• What the exercise asks
When you write out the listing, keep each word exactly as it stands but include none of its images.

• Data provided
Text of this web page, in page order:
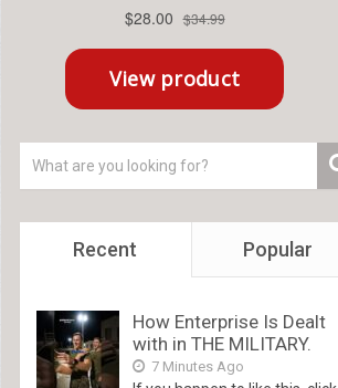
Recent Popular
How Enterprise Is Dealt
with in THE MILITARY.
7 Minutes Ago
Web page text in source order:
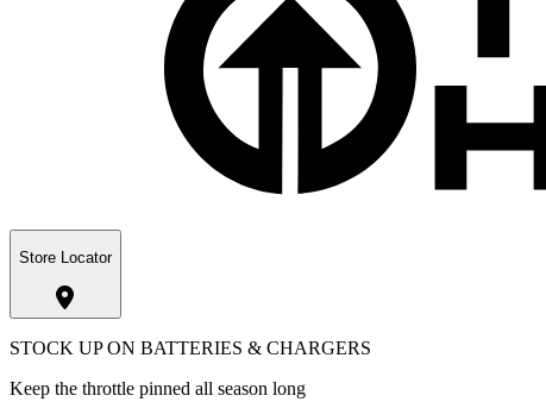
Store Locator
STOCK UP ON BATTERIES & CHARGERS
Keep the throttle pinned all season long
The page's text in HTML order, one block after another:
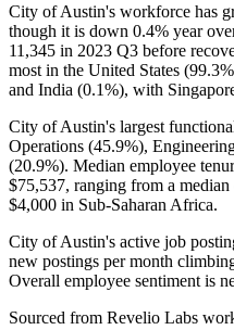
City of Austin's workforce has
though it is down 0.4% year
11,345 in 2023 Q3 before
most in the United States (99.3%
and India (0.1%), with
City of Austin's largest
Operations (45.9%),
(20.9%). Median employee
$75,537, ranging from a
$4,000 in Sub-Saharan Africa.
City of Austin's active job
new postings per month
Overall employee sentiment is
Sourced from Revelio Labs
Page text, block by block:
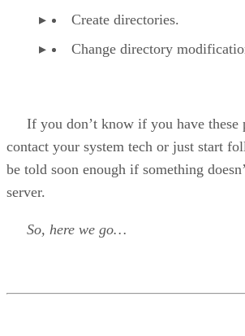
Create directories.
Change directory
If you don’t know if you have these
contact your system tech or just start
be told soon enough if something
server.
So, here we go…
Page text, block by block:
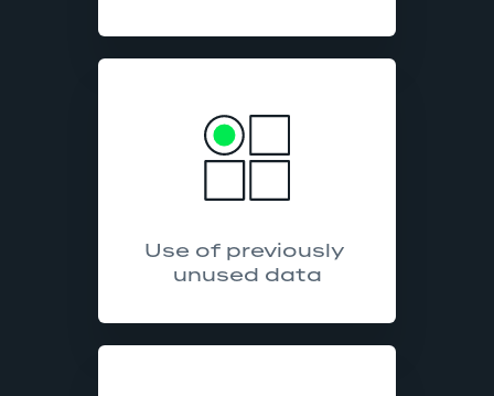
Use of previously
unused data
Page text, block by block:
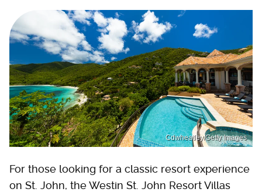
Cdwheatley/Getty Images
For those looking for a classic resort experience
on St. John, the Westin St. John Resort Villas
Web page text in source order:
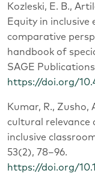
Kozleski, E. B.,
Equity in inclusive
comparative
handbook of
SAGE
https://doi.org/
Kumar, R., Zusho,
cultural relevance
inclusive
53(2), 78–96.
https://doi.org/
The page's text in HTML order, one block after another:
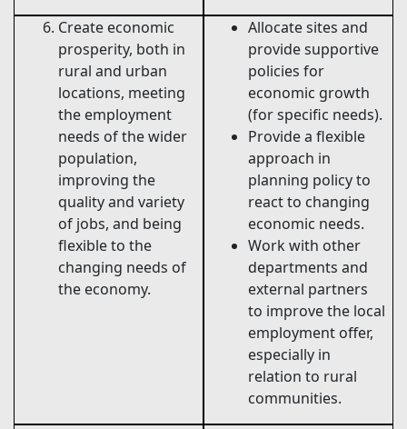
Create economic
prosperity, both in
rural and urban
locations, meeting
the employment
needs of the wider
population,
improving the
quality and variety
of jobs, and being
flexible to the
changing needs of
the economy.
Allocate sites and
provide supportive
policies for
economic growth
(for specific needs).
Provide a flexible
approach in
planning policy to
react to changing
economic needs.
Work with other
departments and
external partners
to improve the local
employment offer,
especially in
relation to rural
communities.
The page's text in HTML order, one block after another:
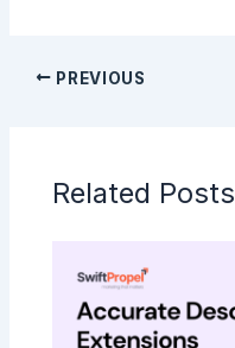
PREVIOUS
Related Posts
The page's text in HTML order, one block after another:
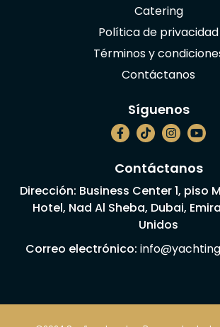
Catering
Política de privacidad
Términos y
Contáctanos
Síguenos
Contáctanos
Dirección: Business Center 1, piso
Hotel, Nad Al Sheba, Dubai,
Unidos
Correo electrónico:
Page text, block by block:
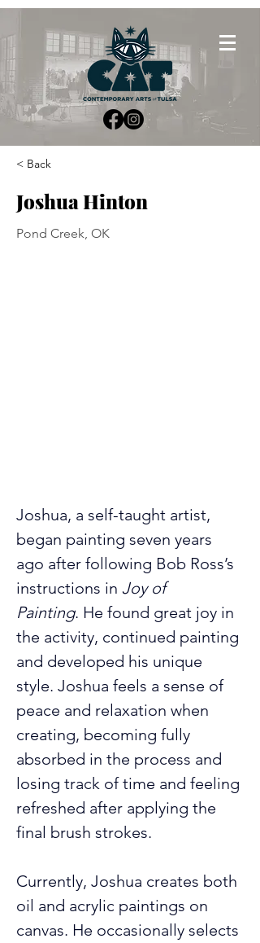
< Back
Joshua Hinton
Pond Creek, OK
Joshua, a self-taught artist,
began painting seven years
ago after following Bob Ross’s
instructions in Joy of
Painting. He found great joy in
the activity, continued painting
and developed his unique
style. Joshua feels a sense of
peace and relaxation when
creating, becoming fully
absorbed in the process and
losing track of time and feeling
refreshed after applying the
final brush strokes.
Currently, Joshua creates both
oil and acrylic paintings on
canvas. He occasionally selects
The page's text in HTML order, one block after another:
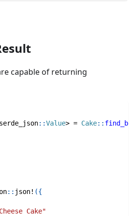
capable of returning
serde_json::Value> = Cake::
:: json! ({
Cake"
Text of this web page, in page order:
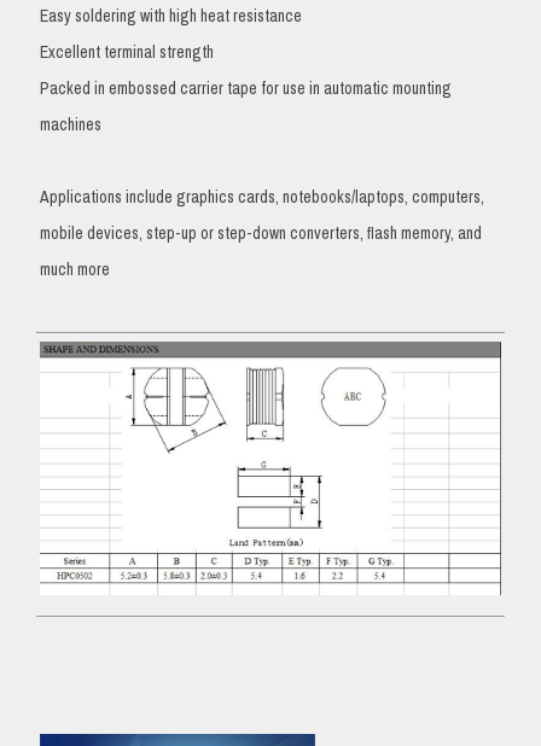
Easy soldering with high heat resistance
Excellent terminal strength
Packed in embossed carrier tape for use in automatic mounting
machines
Applications include graphics cards, notebooks/laptops, computers,
mobile devices, step-up or step-down converters, flash memory, and
much more
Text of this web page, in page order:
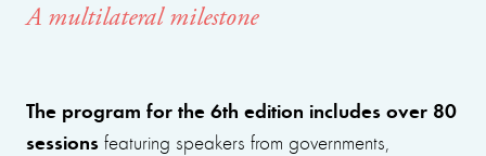
A multilateral milestone
The program for the 6th edition includes over 80
sessions featuring speakers from governments,
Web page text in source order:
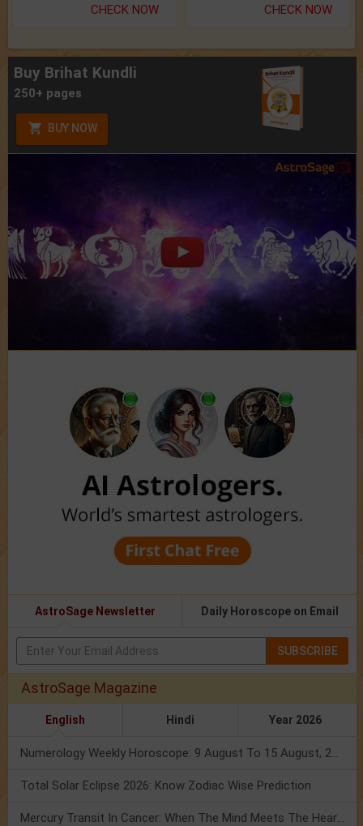
CHECK NOW CHECK NOW
Buy Brihat Kundli
250+ pages
BUY NOW
AstroSage Newsletter Daily Horoscope on Email
SUBSCRIBE
AstroSage Magazine
English Hindi Year 2026
Numerology Weekly Horoscope: 9 August To 15 August, 2026
Total Solar Eclipse 2026: Know Zodiac Wise Prediction
Mercury Transit In Cancer: When The Mind Meets The Heart!
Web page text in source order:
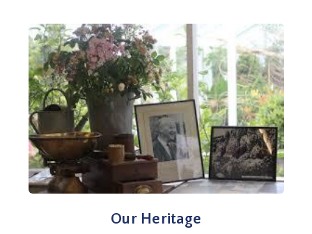
Our Heritage
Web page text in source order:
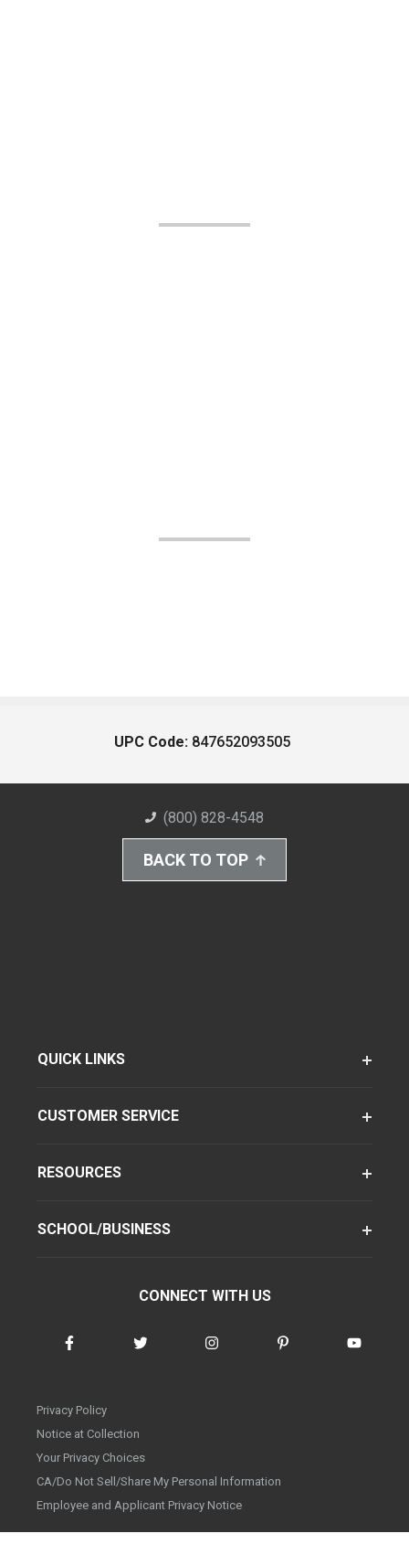
UPC Code: 847652093505
(800) 828-4548
BACK TO TOP
QUICK LINKS
CUSTOMER SERVICE
RESOURCES
SCHOOL/BUSINESS
CONNECT WITH US
Privacy Policy
Notice at Collection
Your Privacy Choices
CA/Do Not Sell/Share My Personal Information
Employee and Applicant Privacy Notice
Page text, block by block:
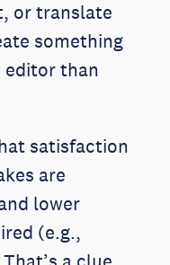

• Output for this exercise
Text of this web page, in page order:
Recent Popular
How Enterprise Is Dealt
with in THE MILITARY.
7 Minutes Ago
Web page text in source order:
Store Locator
STOCK UP ON BATTERIES & CHARGERS
Keep the throttle pinned all season long
The page's text in HTML order, one block after another:
City of Austin's workforce has
though it is down 0.4% year
11,345 in 2023 Q3 before
most in the United States (99.3%
and India (0.1%), with
City of Austin's largest
Operations (45.9%),
(20.9%). Median employee
$75,537, ranging from a
$4,000 in Sub-Saharan Africa.
City of Austin's active job
new postings per month
Overall employee sentiment is
Sourced from Revelio Labs
Page text, block by block:
Create directories.
Change directory
If you don’t know if you have these
contact your system tech or just start
be told soon enough if something
server.
So, here we go…
Page text, block by block:
Use of previously
unused data
Page text, block by block:
Cdwheatley/Getty Images
For those looking for a classic resort experience
on St. John, the Westin St. John Resort Villas
Web page text in source order:
Kozleski, E. B.,
Equity in inclusive
comparative
handbook of
SAGE
https://doi.org/
Kumar, R., Zusho,
cultural relevance
inclusive
53(2), 78–96.
https://doi.org/
The page's text in HTML order, one block after another:
Create economic
prosperity, both in
rural and urban
locations, meeting
the employment
needs of the wider
population,
improving the
quality and variety
of jobs, and being
flexible to the
changing needs of
the economy.
Allocate sites and
provide supportive
policies for
economic growth
(for specific needs).
Provide a flexible
approach in
planning policy to
react to changing
economic needs.
Work with other
departments and
external partners
to improve the local
employment offer,
especially in
relation to rural
communities.
The page's text in HTML order, one block after another:
PREVIOUS
Related Posts
The page's text in HTML order, one block after another:
Catering
Política de privacidad
Términos y
Contáctanos
Síguenos
Contáctanos
Dirección: Business Center 1, piso
Hotel, Nad Al Sheba, Dubai,
Unidos
Correo electrónico:
Page text, block by block:
< Back
Joshua Hinton
Pond Creek, OK
Joshua, a self-taught artist,
began painting seven years
ago after following Bob Ross’s
instructions in Joy of
Painting. He found great joy in
the activity, continued painting
and developed his unique
style. Joshua feels a sense of
peace and relaxation when
creating, becoming fully
absorbed in the process and
losing track of time and feeling
refreshed after applying the
final brush strokes.
Currently, Joshua creates both
oil and acrylic paintings on
canvas. He occasionally selects
The page's text in HTML order, one block after another:
capable of returning
serde_json::Value> = Cake::
:: json! ({
Cake"
Text of this web page, in page order:
Easy soldering with high heat resistance
Excellent terminal strength
Packed in embossed carrier tape for use in automatic mounting
machines
Applications include graphics cards, notebooks/laptops, computers,
mobile devices, step-up or step-down converters, flash memory, and
much more
Text of this web page, in page order:
A multilateral milestone
The program for the 6th edition includes over 80
sessions featuring speakers from governments,
Web page text in source order:
CHECK NOW CHECK NOW
Buy Brihat Kundli
250+ pages
BUY NOW
AstroSage Newsletter Daily Horoscope on Email
SUBSCRIBE
AstroSage Magazine
English Hindi Year 2026
Numerology Weekly Horoscope: 9 August To 15 August, 2026
Total Solar Eclipse 2026: Know Zodiac Wise Prediction
Mercury Transit In Cancer: When The Mind Meets The Heart!
Web page text in source order:
Our Heritage
Web page text in source order:
UPC Code: 847652093505
(800) 828-4548
BACK TO TOP
QUICK LINKS
CUSTOMER SERVICE
RESOURCES
SCHOOL/BUSINESS
CONNECT WITH US
Privacy Policy
Notice at Collection
Your Privacy Choices
CA/Do Not Sell/Share My Personal Information
Employee and Applicant Privacy Notice
Page text, block by block:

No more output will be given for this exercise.